Data records
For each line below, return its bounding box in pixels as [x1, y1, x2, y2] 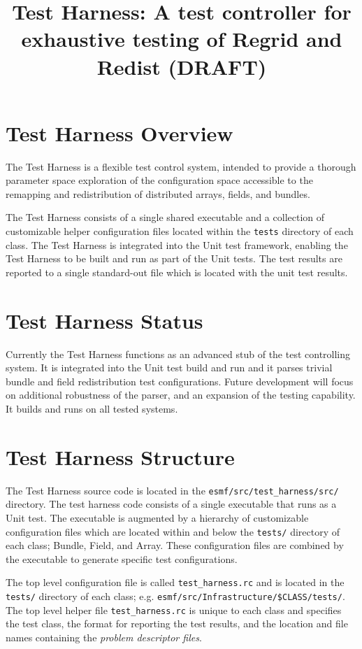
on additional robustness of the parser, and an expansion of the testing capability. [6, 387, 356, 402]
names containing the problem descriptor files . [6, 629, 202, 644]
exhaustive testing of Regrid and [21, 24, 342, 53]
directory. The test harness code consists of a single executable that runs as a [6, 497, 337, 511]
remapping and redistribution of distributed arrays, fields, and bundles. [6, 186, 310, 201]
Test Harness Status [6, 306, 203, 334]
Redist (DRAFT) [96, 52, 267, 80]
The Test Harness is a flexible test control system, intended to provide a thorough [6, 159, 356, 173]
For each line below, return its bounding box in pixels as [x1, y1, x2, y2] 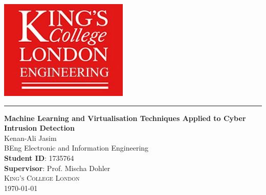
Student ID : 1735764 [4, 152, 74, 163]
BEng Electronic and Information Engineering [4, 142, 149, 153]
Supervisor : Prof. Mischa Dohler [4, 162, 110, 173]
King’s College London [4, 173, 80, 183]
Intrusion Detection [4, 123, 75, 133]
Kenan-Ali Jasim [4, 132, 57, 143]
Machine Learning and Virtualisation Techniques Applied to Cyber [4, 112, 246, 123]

--

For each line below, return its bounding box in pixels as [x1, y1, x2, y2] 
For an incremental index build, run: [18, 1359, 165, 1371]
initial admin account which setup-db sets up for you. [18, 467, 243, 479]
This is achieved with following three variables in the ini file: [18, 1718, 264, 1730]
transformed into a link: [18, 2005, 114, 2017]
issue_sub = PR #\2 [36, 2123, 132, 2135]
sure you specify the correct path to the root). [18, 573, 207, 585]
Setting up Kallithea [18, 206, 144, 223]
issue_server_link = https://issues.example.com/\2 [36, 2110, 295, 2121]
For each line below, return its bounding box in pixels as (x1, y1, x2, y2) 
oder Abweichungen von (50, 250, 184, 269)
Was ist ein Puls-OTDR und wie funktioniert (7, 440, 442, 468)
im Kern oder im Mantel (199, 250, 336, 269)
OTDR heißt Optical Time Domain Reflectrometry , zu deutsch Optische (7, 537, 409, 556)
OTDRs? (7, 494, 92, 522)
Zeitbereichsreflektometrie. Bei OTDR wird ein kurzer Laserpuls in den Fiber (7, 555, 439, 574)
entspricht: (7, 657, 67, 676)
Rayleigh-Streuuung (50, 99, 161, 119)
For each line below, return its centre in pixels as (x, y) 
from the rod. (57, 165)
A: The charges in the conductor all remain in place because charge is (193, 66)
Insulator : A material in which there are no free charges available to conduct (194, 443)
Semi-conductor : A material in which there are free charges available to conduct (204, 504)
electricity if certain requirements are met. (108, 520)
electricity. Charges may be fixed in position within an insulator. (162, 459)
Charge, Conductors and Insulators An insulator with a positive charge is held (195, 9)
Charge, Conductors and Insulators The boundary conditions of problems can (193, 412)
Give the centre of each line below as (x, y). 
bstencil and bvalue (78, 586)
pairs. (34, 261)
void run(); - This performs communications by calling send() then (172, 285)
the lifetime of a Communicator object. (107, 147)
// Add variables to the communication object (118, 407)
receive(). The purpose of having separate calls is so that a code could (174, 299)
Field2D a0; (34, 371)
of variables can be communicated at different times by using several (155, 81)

■ Work required
In the entries above, identify every line with the string "oder".

■ Problem solution
oder Abweichungen von (50, 250, 184, 269)
im Kern oder im Mantel (199, 250, 336, 269)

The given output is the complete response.